Reading the Shelves – Check-In

I finished 2018 strong, but 2019 has proven itself to be a challenge. And rather than using reading or writing as an escape or a way to refresh, I took time off from both for about a month. As I start to emerge from beneath my dark cloud, I am trying to reinstate the good habits I had developed. I participated in Tara Lazar’s StoryStorm and “won.” I signed up again for Julie Hedlund’s 12 x 12 Challenge. And I applied for the Writing With the Stars mentorship contest. (I didn’t win, but it was a wonderful experience to write out my goals, strengths, and challenges.)

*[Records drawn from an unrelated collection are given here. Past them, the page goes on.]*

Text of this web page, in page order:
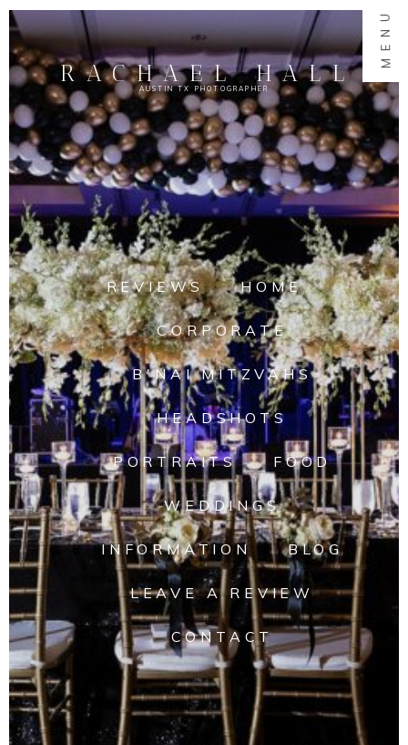
MENU
AUSTIN TX PHOTOGRAPHER
RACHAEL HALL
REVIEWS HOME
CORPORATE
B'NAI MITZVAHS
HEADSHOTS
PORTRAITS FOOD
WEDDINGS
INFORMATION BLOG
LEAVE A REVIEW
CONTACT
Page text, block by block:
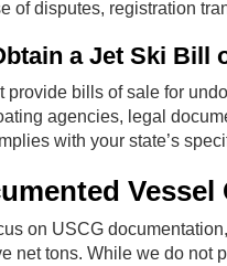
of disputes, registration
a Jet Ski Bill
provide bills of sale for
agencies, legal
with your state’s
on USCG
net tons. While we do not
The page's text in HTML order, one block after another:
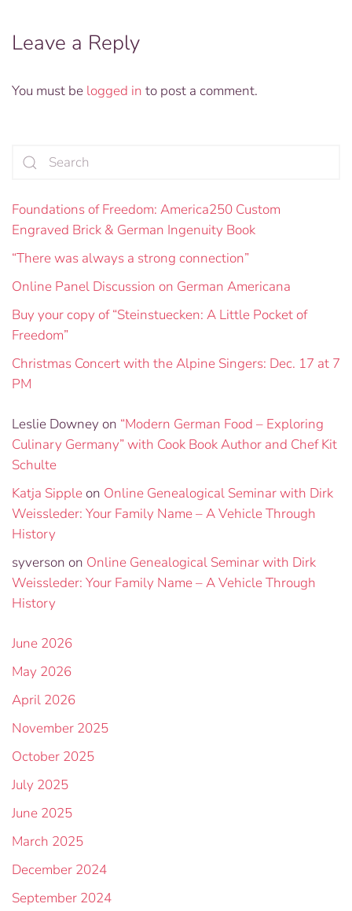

Since I never finished recording the books I read in 2018, I’ll add them here as a first step. Also, to confess fully, although this is titled “Reading the Shelves” and is intended to help me finally work through my collection of books, I bought some new books over the holidays. Don’t judge. They brought me joy. Even Marie Kondo would approve. 

Recently Completed

Fiction (Adult/YA)

  • Inevitable and Only by Lisa Rosinsky. I met Lisa, a book editor, at an NESCBWI event. I learned she had been the Writer-in-Residence at the Boston Public Library, so I wanted find her book. When I discovered a signed copy available at Barnes & Noble, I took that as a sign that I should buy it. The story weaves together significant family drama (Dad brings home a daughter he had from an affair…who is only a few months older than the main character, Cadie, and who no one knew existed), the agony of adolescence (especially first love), and the theatre. It wasn’t love at first page, but it soon drew me in. And when I stayed up late one night just to finish it, the tears were real and intense.

Fiction (Middle Grades)

  • Invisible Emma by Terri Libenson. I purchased this for my son, who likes realistic fiction graphic novels. He wasn’t interested, so I read it instead. It was pretty short and parts were charming. But I don’t think it was spectacular, and I haven’t been inspired to read the other books in the series.
  • Hidden by Loic Duvillier (illus. by Marc Lizaro and Greg Salsedo). My son brought this graphic novel home from his school library, and it was a much stronger read. A grandmother tells her granddaughter how she was hidden by neighbors and friends when her parents were sent to concentration camps. Incredibly moving.
  • Anastasia Krupnik and Anastasia Again! by Lois Lowry. I don’t know how I missed this series as a young reader, but I’m grateful to have found it now. These are the first two books about Anastasia, a wonderfully relatable character. Young me would have wished I could be as bold and dramatic as she was. Adult me appreciates how the parents are written as full-fledged humans (realistically flawed and complex) but who feel safe and comforting as you would expect in a light-hearted, humorous book for tweens and younger.